Давуд-ага лающим голосом отдал приказ толпившимся в коридоре стражникам, вернулся в приемную и одним движением вышвырнул из нее начальника охраны Нуман-бея. Вслед за ним из приемной пулей выскочил сам бей, от гнева потерявший дар речи. В жизни его никто не прогонял взашей. Уже во дворе, прыгнув в седло, он разразился цветистыми анатолийскими ругательствами.
Давуд-ага зря сломя голову бегал к воротам, зря сеймены перевернули все вверх дном в конюшне и в помещениях конака. Воспользовавшись ссорой, Абди-эфенди на коленях выполз из комнаты, кувырком скатился к караульной будке, где в стороне, на посыпанной песком площадке молились Фадил-Баше и два стражника. Прислушиваясь к гнусавым голосам, писарь заглянул в открытую дверь. Давуд-ага, который тоже готовился к молитве, оставил там свой пояс с оружием — он валялся на кровати. Не раздумывая, Абди-эфенди шмыгнул в караулку, схватил кинжал, спрятал его под мышку и бесследно растворился в переплетенье улиц.
Через несколько минут Давуд-ага ворвался к нему в дом.
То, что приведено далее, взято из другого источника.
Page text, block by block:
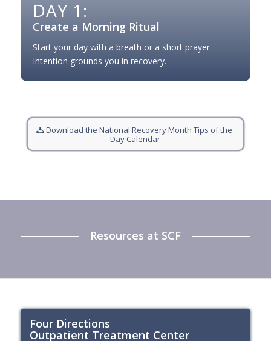
DAY 1:
Create a Morning Ritual
Start your day with a breath or a short prayer.
Intention grounds you in recovery.
Download the National Recovery Month Tips of the
Day Calendar
Resources at SCF
Four Directions
Outpatient Treatment Center
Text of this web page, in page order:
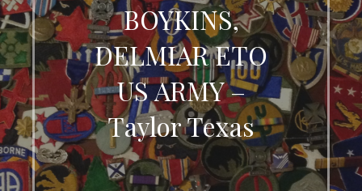
BOYKINS,
DELMIAR ETO
US ARMY –
Taylor Texas
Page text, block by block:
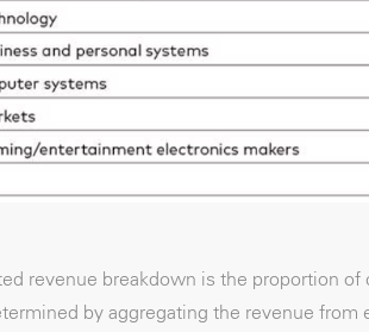
revenue breakdown is the proportion
by aggregating the revenue from
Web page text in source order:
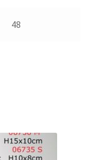
48
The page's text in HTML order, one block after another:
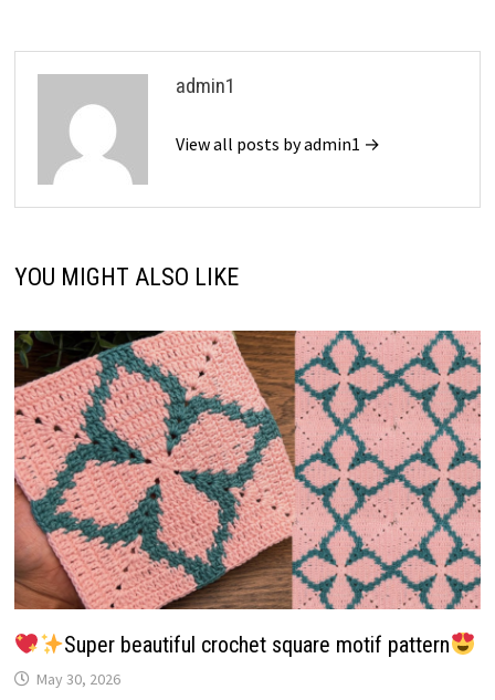
admin1
View all posts by admin1 →
YOU MIGHT ALSO LIKE
Super beautiful crochet square motif pattern
May 30, 2026
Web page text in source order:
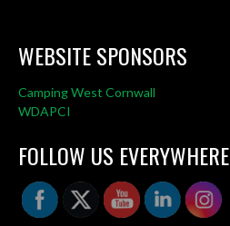
WEBSITE SPONSORS
Camping West Cornwall
WDAPCI
FOLLOW US EVERYWHERE
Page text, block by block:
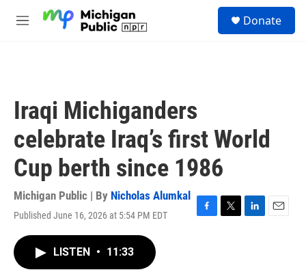
M
Donate
Iraqi Michiganders
celebrate Iraq’s first World
Cup berth since 1986
Michigan Public | By Nicholas Alumkal
Published June 16, 2026 at 5:54 PM EDT
F
T
L
E
LISTEN • 11:33
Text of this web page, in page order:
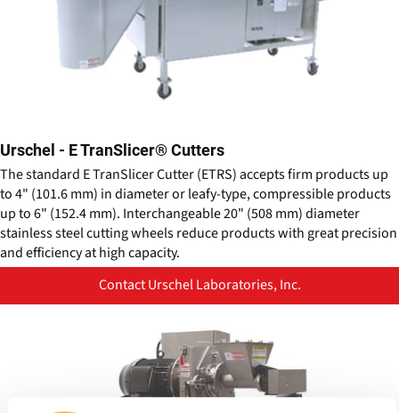
Urschel - E TranSlicer® Cutters
The standard E TranSlicer Cutter (ETRS) accepts firm products up
to 4" (101.6 mm) in diameter or leafy-type, compressible products
up to 6" (152.4 mm). Interchangeable 20" (508 mm) diameter
stainless steel cutting wheels reduce products with great precision
and efficiency at high capacity.
Contact Urschel Laboratories, Inc.
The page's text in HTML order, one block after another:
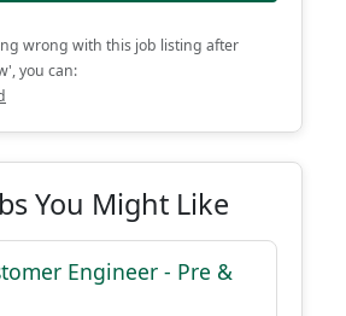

Через час Юсеф-паша отправил в город всех своих шпионов. Они осматривали лавки, обходили мечети и бани, заглядывали в кофейни и комнату за комнатой обыскали караван-сарай, но никаких следов писаря нигде не обнаружили. Паша ждал, был люто зол и грозился разодрать пополам дерзкого безумца. Как он посмел удариться в бега и где собирался скрываться, если все его имущество и вся его челядь были под пятой его власти? После полудня Давуд-ага уже не смел показаться хозяину на глаза, а Фадил-Беше держал в холодной воде распухшие от ударов ступни.
Недобро начался этот день и недобро продолжался: явившийся в конак надсмотрщик сообщил, что половина работников не вышла исполнять повинность. И Абди-эфенди нет — некому дать совет, как собрать людей. Юсеф-паша молча схватил бич и в сопровождении десятка охранников спустился к амфитеатру. Послеполуденное солнце обдавало жаром, на подъеме скрипели редкие телеги, небольшая группа селян толпилась у опорной стены, лениво ковырялась в земле. Со стороны мечети Шарахдар доносились удары плотницких молотков, ветхая обшивка минарета была снята, и он обрубком руки торчал на фоне неба. До завершения работ оставалось немного, но пока еще ничего не было доведено до конца. Юсеф-паша шагнул на новую землю и пошел вперед, пиная комки земли, а охранники виновато следовали за ним, надеясь на какой-то приказ. «От меня требуется последнее усилие… Вот она, моя награда», — подумал паша и объявил, что с этого момента он лично будет руководить работами.